Record excerpts Block Start
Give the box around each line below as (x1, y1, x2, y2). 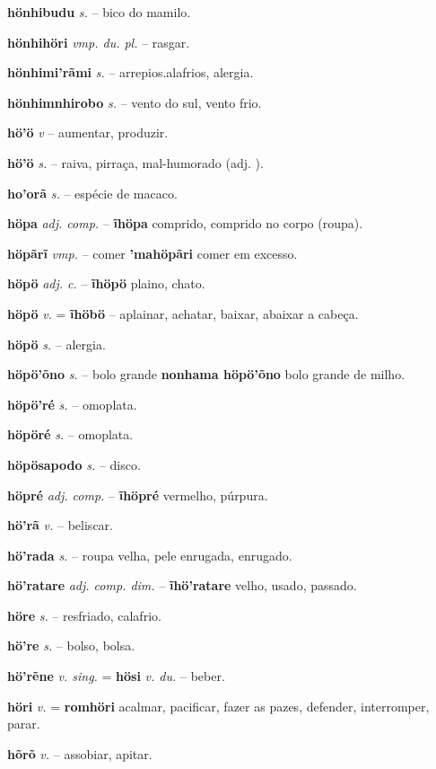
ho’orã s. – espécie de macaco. (7, 183, 178, 202)
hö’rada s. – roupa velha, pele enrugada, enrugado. (7, 545, 292, 564)
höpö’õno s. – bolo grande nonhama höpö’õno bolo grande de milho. (7, 365, 405, 384)
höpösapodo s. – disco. (7, 455, 141, 473)
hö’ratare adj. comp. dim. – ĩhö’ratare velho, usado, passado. (7, 576, 357, 595)
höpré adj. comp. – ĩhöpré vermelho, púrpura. (7, 485, 268, 504)
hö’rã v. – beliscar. (7, 516, 113, 535)
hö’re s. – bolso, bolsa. (7, 636, 135, 655)
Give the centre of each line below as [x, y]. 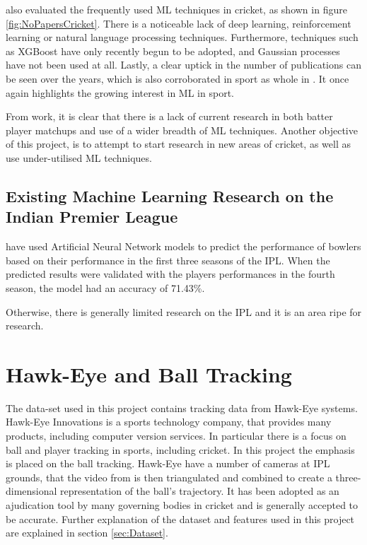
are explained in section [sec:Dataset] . [87, 533]
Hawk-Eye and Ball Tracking [149, 374]
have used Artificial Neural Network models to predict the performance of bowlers [183, 246]
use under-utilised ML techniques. [79, 157]
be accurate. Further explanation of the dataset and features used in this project [180, 518]
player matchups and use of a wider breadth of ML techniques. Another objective [182, 130]
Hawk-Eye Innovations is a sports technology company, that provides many [169, 422]
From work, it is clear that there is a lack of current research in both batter [169, 116]
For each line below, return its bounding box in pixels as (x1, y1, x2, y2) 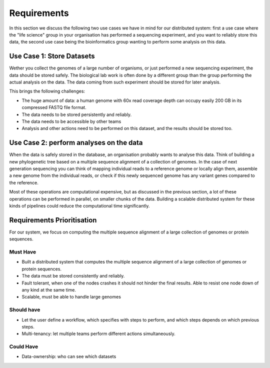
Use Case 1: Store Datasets (9, 52, 95, 60)
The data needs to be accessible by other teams (21, 118, 121, 124)
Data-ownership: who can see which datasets (21, 353, 116, 359)
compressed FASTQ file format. (21, 104, 87, 110)
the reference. (9, 179, 38, 185)
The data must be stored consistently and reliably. (21, 273, 125, 279)
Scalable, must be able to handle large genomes (21, 294, 121, 300)
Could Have (9, 343, 38, 350)
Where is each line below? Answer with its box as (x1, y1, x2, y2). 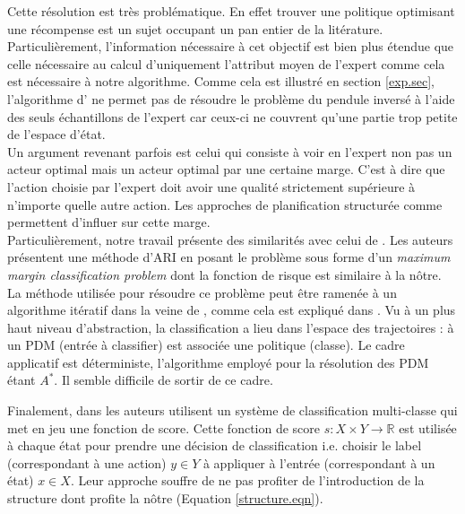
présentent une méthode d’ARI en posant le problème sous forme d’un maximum (7, 248, 451, 266)
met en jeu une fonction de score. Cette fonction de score (7, 418, 321, 437)
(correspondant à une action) (7, 453, 167, 472)
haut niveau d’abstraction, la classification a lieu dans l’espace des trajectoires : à (7, 318, 454, 336)
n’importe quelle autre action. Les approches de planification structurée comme (7, 195, 443, 213)
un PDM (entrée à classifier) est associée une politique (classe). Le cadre (7, 335, 405, 354)
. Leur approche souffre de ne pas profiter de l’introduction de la (70, 471, 425, 490)
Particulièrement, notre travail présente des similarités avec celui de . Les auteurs (7, 230, 453, 248)
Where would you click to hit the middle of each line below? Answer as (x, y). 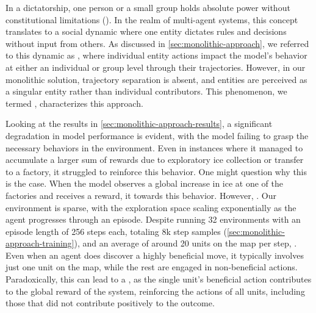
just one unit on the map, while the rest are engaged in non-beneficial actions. (152, 267)
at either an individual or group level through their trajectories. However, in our (156, 67)
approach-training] (40, 243)
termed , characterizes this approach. (74, 103)
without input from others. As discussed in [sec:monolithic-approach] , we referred (157, 43)
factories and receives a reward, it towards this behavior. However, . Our (141, 195)
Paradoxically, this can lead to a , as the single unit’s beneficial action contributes (159, 279)
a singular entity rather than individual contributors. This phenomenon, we (146, 91)
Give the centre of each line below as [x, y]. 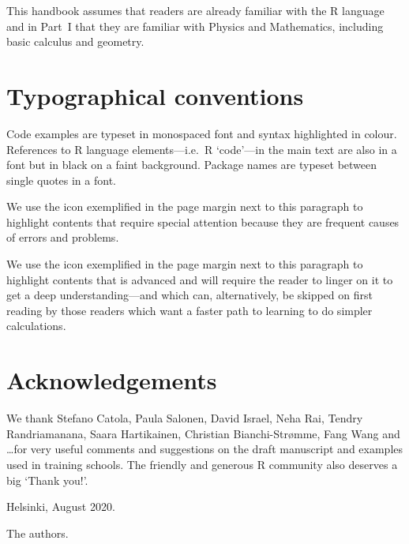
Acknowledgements [112, 380]
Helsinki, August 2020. [61, 506]
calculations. [36, 326]
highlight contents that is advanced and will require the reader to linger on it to [200, 279]
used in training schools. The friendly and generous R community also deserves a [202, 464]
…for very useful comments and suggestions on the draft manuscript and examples [205, 449]
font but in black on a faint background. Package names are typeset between [192, 165]
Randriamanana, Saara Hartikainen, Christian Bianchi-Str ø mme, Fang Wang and [203, 433]
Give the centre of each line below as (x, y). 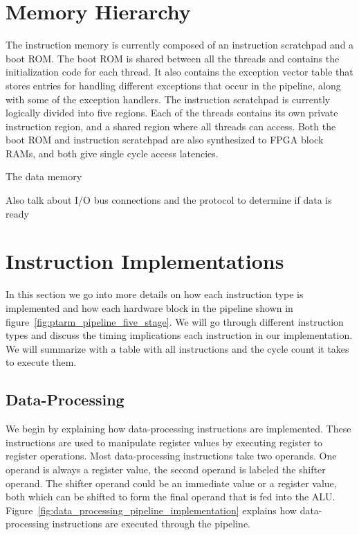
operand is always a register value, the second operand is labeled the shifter (166, 469)
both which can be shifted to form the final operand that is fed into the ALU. (171, 497)
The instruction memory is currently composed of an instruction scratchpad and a (180, 45)
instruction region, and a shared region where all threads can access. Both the (171, 126)
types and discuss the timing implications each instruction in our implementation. (179, 335)
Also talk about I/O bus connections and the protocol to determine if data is (169, 200)
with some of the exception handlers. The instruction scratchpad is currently (168, 99)
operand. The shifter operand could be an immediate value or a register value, (171, 483)
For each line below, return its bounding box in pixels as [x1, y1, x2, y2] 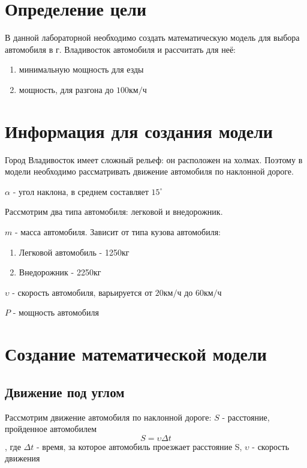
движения [5, 452, 40, 464]
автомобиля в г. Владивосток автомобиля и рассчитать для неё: [5, 43, 236, 55]
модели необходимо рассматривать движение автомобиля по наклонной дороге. [5, 165, 294, 178]
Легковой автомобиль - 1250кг [19, 245, 130, 258]
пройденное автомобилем [5, 422, 97, 435]
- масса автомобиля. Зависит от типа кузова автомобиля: [14, 226, 221, 238]
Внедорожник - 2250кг [19, 266, 101, 278]
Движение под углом [5, 382, 125, 401]
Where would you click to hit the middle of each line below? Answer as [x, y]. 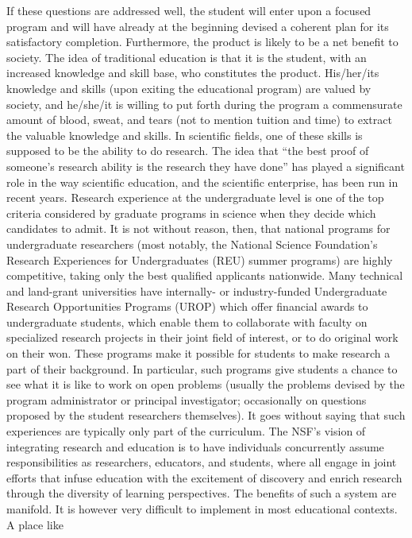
Record excerpts Block End
> [Work to be completed]: Take only the lines above from the one that has "Hawk-Eye and Ball Tracking [149, 374]" through the one that has "Data-ownership: who can" and reproduce them exactly, omitting any pictures.

> [Solved exercise]:
Hawk-Eye and Ball Tracking [149, 374]
have used Artificial Neural Network models to predict the performance of bowlers [183, 246]
use under-utilised ML techniques. [79, 157]
be accurate. Further explanation of the dataset and features used in this project [180, 518]
player matchups and use of a wider breadth of ML techniques. Another objective [182, 130]
Hawk-Eye Innovations is a sports technology company, that provides many [169, 422]
From work, it is clear that there is a lack of current research in both batter [169, 116]
For each line below, return its bounding box in pixels as (x1, y1, x2, y2) 
Use Case 1: Store Datasets (9, 52, 95, 60)
The data needs to be accessible by other teams (21, 118, 121, 124)
Data-ownership: who can see which datasets (21, 353, 116, 359)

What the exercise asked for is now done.